#### [Aim of the exercise]
Copy all records verbatim.

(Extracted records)
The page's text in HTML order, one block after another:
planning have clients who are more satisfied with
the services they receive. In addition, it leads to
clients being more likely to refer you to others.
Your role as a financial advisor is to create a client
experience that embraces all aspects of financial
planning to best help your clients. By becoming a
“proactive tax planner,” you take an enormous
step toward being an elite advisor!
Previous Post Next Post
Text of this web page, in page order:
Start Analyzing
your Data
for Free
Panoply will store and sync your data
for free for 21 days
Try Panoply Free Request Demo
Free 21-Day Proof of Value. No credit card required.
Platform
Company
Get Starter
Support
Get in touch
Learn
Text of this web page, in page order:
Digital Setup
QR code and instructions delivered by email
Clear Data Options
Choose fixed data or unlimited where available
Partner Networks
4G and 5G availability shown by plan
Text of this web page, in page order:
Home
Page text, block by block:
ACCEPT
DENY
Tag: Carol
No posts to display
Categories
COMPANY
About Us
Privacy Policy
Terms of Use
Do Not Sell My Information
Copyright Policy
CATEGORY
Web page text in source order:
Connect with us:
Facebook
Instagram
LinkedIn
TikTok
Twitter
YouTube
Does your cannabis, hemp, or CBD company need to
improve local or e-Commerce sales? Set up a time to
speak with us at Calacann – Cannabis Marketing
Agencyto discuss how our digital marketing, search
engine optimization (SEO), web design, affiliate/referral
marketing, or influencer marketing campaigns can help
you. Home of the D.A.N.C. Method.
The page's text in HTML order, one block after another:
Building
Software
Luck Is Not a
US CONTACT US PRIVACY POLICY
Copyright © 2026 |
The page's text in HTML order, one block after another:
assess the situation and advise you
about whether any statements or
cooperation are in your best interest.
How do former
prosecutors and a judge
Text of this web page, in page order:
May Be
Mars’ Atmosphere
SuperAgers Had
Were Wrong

#### [Response to the task]
The page's text in HTML order, one block after another:
planning have clients who are more satisfied with
the services they receive. In addition, it leads to
clients being more likely to refer you to others.
Your role as a financial advisor is to create a client
experience that embraces all aspects of financial
planning to best help your clients. By becoming a
“proactive tax planner,” you take an enormous
step toward being an elite advisor!
Previous Post Next Post
Text of this web page, in page order:
Start Analyzing
your Data
for Free
Panoply will store and sync your data
for free for 21 days
Try Panoply Free Request Demo
Free 21-Day Proof of Value. No credit card required.
Platform
Company
Get Starter
Support
Get in touch
Learn
Text of this web page, in page order:
Digital Setup
QR code and instructions delivered by email
Clear Data Options
Choose fixed data or unlimited where available
Partner Networks
4G and 5G availability shown by plan
Text of this web page, in page order:
Home
Page text, block by block:
ACCEPT
DENY
Tag: Carol
No posts to display
Categories
COMPANY
About Us
Privacy Policy
Terms of Use
Do Not Sell My Information
Copyright Policy
CATEGORY
Web page text in source order:
Connect with us:
Facebook
Instagram
LinkedIn
TikTok
Twitter
YouTube
Does your cannabis, hemp, or CBD company need to
improve local or e-Commerce sales? Set up a time to
speak with us at Calacann – Cannabis Marketing
Agencyto discuss how our digital marketing, search
engine optimization (SEO), web design, affiliate/referral
marketing, or influencer marketing campaigns can help
you. Home of the D.A.N.C. Method.
The page's text in HTML order, one block after another:
Building
Software
Luck Is Not a
US CONTACT US PRIVACY POLICY
Copyright © 2026 |
The page's text in HTML order, one block after another:
assess the situation and advise you
about whether any statements or
cooperation are in your best interest.
How do former
prosecutors and a judge
Text of this web page, in page order:
May Be
Mars’ Atmosphere
SuperAgers Had
Were Wrong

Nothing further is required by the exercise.